[Source records]
··········

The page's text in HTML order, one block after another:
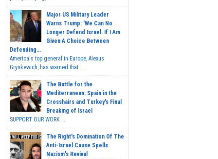
Major US Military Leader
Warns Trump: 'We Can No
Longer Defend Israel. If I Am
Given A Choice Between
Defending...
America's top general in Europe, Alexus
Grynkewich, has warned that...
The Battle for the
Mediterranean: Spain in the
Crosshairs and Turkey's Final
Breaking of Israel
SUPPORT OUR WORK ...
The Right's Domination Of The
Anti-Israel Cause Spells
Nazism's Revival

··········

* [AIM OF THE TASK]:
Using the records above, copy each line that contains "Israel".

* [EXERCISE SOLUTION]:
Longer Defend Israel. If I Am
Breaking of Israel
Anti-Israel Cause Spells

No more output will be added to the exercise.